We visualize the results for medium-sized models of each of the compared methods in Fig. 5. Since all methods perform similarly in case when source and target images have marginal differences, we have shown the results where a source and a target have different head poses. In this extrapolation setting, our method has a clear advantage, while other methods either introduce more artifacts or more blurriness.

Fig. 6.
figure 6

High quality synthesis results. We can see that our model is both capable of viewpoint extrapolation and low identity gap synthesis. The architecture in this experiment has the same number of parameters as the medium architecture in the previous comparison.

Evaluation on High-Quality Images. Next, we evaluate our method on the high-quality dataset and present the results in Fig. 6. Overall, in this case, our method is able to achieve a smaller identity gap, compared to the dataset with the background. We also show the decomposition between the texture and a low frequency component in Fig. 7. Lastly, in Fig. 8, we show that our texture enhancement pipeline allows us to render small person-specific features like wrinkles and moles on out-of-domain examples. For more qualitative examples, as well as reenactment examples with a driver of a different person, please refer to the supplementary materials.

Fig. 7.
figure 7

Detailed results on the generation process of the output image. LF denotes a low-frequency component.

Fig. 8.
figure 8

Our method can preserve a lot of details in the facial features, like the famous Marylin’s mole.

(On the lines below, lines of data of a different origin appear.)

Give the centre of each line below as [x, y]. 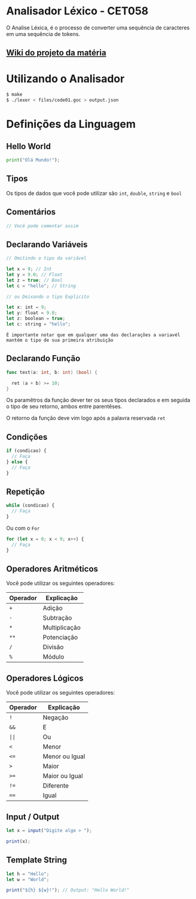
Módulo [53, 657]
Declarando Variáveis [47, 244]
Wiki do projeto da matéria [56, 53]
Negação [56, 717]
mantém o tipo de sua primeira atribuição [60, 340]
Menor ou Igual [64, 756]
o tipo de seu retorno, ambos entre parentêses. [64, 406]
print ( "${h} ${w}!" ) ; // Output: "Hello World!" [68, 890]
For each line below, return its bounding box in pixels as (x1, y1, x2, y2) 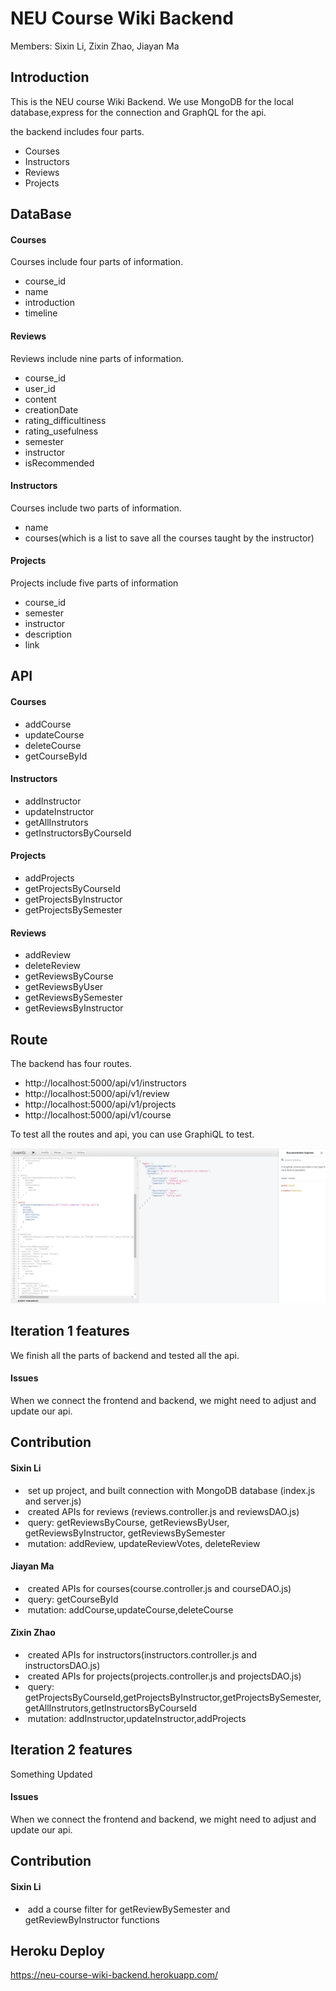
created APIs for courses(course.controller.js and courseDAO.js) (27, 1582, 292, 1594)
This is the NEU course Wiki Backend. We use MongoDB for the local (10, 95, 294, 107)
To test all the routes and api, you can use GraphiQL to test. (10, 1128, 255, 1140)
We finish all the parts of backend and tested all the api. (10, 1349, 240, 1361)
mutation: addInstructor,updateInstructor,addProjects (27, 1713, 247, 1725)
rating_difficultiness (24, 414, 107, 426)
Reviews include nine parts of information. (10, 352, 185, 364)
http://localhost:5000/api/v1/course (24, 1108, 172, 1121)
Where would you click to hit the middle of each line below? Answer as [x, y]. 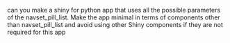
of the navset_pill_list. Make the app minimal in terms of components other [114, 17]
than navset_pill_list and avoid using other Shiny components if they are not [115, 25]
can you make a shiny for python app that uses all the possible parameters [114, 10]
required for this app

Smartphone-Based Implementation. We train our model using PyTorch  [1] and then port it to smartphones with Qualcomm Snapdragon chips. There are several frameworks which provide APIs for mobile inference on such devices. From our experiments, we measured the Snapdragon Neural Processing Engine (SNPE)  [2] to be about 1.5 times faster than PyTorch Mobile  [1] and up to two times faster than TensorFlow Lite  [3]. The medium-sized model ported to the Snapdragon 855 (Adreno 640 GPU, FP16 mode) takes 42 ms per frame, which is sufficient for real-time performance, given that the keypoint tracking is being run in parallel, e.g. on a mobile CPU.

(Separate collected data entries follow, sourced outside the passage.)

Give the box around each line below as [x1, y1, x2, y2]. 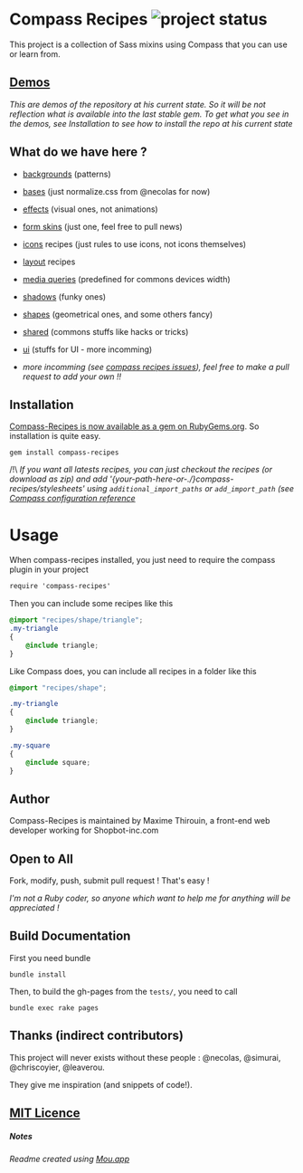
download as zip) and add [9, 473, 109, 484]
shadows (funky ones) [22, 291, 107, 302]
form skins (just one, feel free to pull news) [22, 221, 183, 232]
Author [9, 791, 50, 806]
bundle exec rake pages [9, 1003, 99, 1013]
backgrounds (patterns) [22, 168, 111, 179]
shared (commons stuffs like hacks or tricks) [22, 326, 189, 337]
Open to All [9, 851, 74, 866]
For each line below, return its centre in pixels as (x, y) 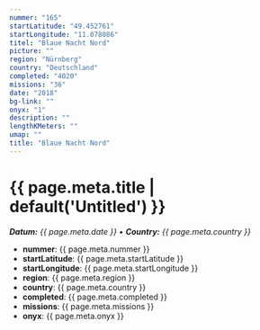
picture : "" (31, 51)
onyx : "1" (28, 110)
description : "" (40, 118)
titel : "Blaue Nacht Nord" (60, 43)
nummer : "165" (36, 18)
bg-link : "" (31, 101)
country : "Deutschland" (54, 68)
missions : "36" (38, 85)
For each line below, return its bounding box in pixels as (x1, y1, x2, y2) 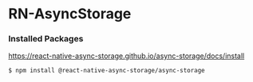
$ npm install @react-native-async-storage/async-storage (8, 67, 205, 75)
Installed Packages (8, 33, 84, 45)
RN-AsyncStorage (8, 5, 132, 23)
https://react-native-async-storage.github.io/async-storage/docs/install (8, 51, 245, 61)
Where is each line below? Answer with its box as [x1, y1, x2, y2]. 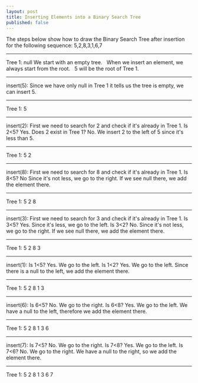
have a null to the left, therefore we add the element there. [6, 308, 147, 315]
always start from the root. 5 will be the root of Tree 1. [6, 65, 140, 72]
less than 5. [6, 135, 34, 142]
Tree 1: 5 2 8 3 [6, 245, 41, 252]
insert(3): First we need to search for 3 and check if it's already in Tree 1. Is [6, 215, 189, 222]
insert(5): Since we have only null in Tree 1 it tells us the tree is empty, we [6, 82, 184, 89]
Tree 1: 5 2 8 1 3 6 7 [6, 371, 54, 378]
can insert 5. [6, 88, 37, 95]
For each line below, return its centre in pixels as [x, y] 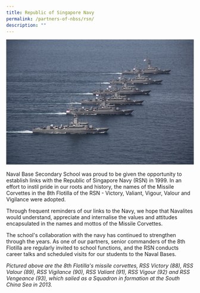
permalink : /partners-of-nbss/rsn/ [50, 19]
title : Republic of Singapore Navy [50, 13]
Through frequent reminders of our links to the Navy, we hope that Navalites [100, 211]
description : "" [26, 25]
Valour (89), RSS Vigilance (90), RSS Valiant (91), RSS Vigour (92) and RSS [98, 272]
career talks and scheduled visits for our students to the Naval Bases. [91, 254]
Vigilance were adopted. [36, 200]
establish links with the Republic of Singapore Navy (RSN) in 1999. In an [94, 180]
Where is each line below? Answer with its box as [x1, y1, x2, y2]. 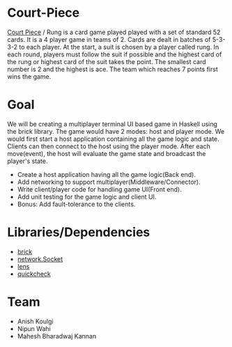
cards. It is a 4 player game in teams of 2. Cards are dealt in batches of [7, 35, 211, 43]
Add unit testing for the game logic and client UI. [17, 192, 157, 201]
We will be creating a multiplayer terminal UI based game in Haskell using [7, 120, 218, 128]
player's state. [7, 157, 48, 165]
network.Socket [17, 254, 63, 263]
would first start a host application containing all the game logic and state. [7, 134, 219, 143]
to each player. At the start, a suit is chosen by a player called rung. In [19, 43, 219, 51]
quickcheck [17, 270, 51, 278]
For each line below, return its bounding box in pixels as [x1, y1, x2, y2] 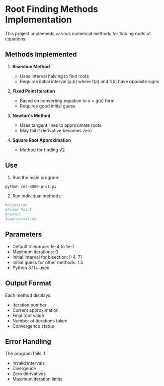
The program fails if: [5, 351, 47, 357]
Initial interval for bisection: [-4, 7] [12, 254, 82, 260]
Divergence [12, 366, 36, 372]
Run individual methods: [12, 193, 62, 199]
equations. [5, 36, 27, 42]
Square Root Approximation [12, 137, 71, 143]
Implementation [5, 14, 72, 25]
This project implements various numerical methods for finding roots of [5, 30, 151, 36]

Ablation Study. Finally, we evaluate the contribution of individual components. First, we evaluate the contribution of adaptive SPADE layers in the texture generator (by replacing them with adaptive batch normalization and per-pixel biases) and adaptive skip-connections in both generators. A model with these features removed makes up our baseline. Lastly, we evaluate the contribution of the updater network. The results can be seen in Table 1 and Fig. 9. We evaluate the baseline approach only on a VoxCeleb2 dataset, while the full models with and without the updater network are evaluated on both low- and high-quality datasets. Overall, we see a significant contribution of each component with respect to all metrics, which is particularly noticeable in the high-quality scenario. In all ablation comparisons, medium-sized models were used.

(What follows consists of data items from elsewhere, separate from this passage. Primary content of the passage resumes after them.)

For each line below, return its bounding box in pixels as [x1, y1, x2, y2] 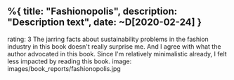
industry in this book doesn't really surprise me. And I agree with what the [7, 42, 221, 51]
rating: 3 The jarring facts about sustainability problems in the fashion [7, 35, 209, 43]
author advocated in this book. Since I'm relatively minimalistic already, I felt [7, 49, 227, 58]
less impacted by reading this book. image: [7, 57, 132, 65]
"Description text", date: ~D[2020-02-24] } [7, 17, 202, 29]
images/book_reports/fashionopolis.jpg [7, 64, 121, 72]
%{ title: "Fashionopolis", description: [7, 6, 178, 17]
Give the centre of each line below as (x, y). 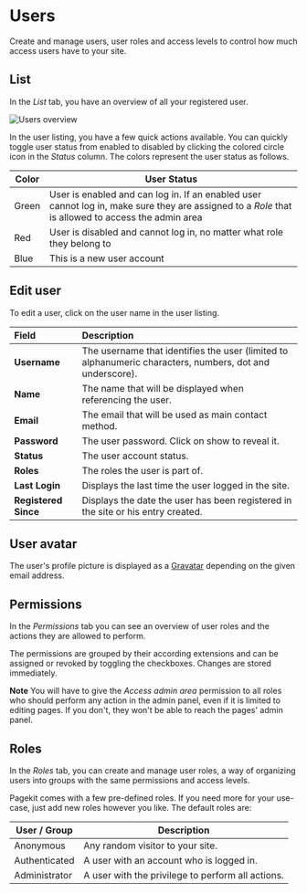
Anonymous (40, 846)
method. (100, 425)
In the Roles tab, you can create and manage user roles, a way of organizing (153, 771)
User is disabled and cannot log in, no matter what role (166, 232)
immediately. (33, 673)
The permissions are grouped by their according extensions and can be (144, 654)
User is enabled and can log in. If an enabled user (155, 194)
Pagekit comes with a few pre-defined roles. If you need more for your (142, 798)
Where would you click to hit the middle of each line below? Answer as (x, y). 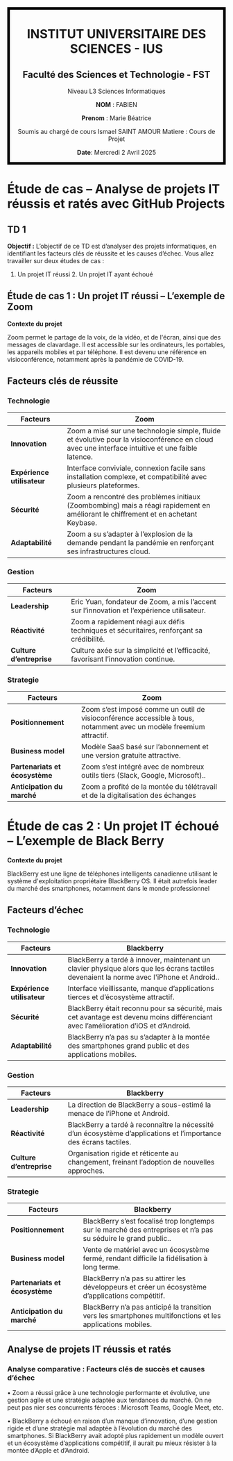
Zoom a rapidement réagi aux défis (128, 621)
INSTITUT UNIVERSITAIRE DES (116, 34)
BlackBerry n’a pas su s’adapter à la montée (139, 1037)
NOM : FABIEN (116, 105)
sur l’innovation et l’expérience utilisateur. (139, 610)
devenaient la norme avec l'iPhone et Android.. (144, 977)
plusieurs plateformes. (103, 485)
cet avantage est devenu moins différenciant (140, 1017)

Table 1. Ablation studies of our approach. We first evaluate the baseline method without AdaSPADE or adaptive skip connections. Then we add these layers, following  [36], and observe significant quality improvement. Finally, our updater network provides even more improvement across all metrics, especially noticeable in the high-quality scenario.
Fig. 9.
figure 9

Examples from the ablation study on VoxCeleb2 (first two rows) and VoxCeleb2-HQ (last two rows).

5 Conclusion

We have proposed a new neural rendering-based system that creates head avatars from a single photograph. Our approach models person appearance by decomposing it into two layers. The first layer is a pose-dependent coarse image that is synthesized by a small neural network. The second layer is defined by a pose-independent texture image that contains high-frequency details and is generated offline. During test-time it is warped and added to the coarse image to ensure high effective resolution of synthesized head views. We compare our system to analogous state-of-the-art systems in terms of visual quality and speed. The experiments show up to an order of magnitude inference speedup over previous neural head avatar models, while achieving state-of-the-art quality. We also report on a real-time smartphone-based implementation of our system.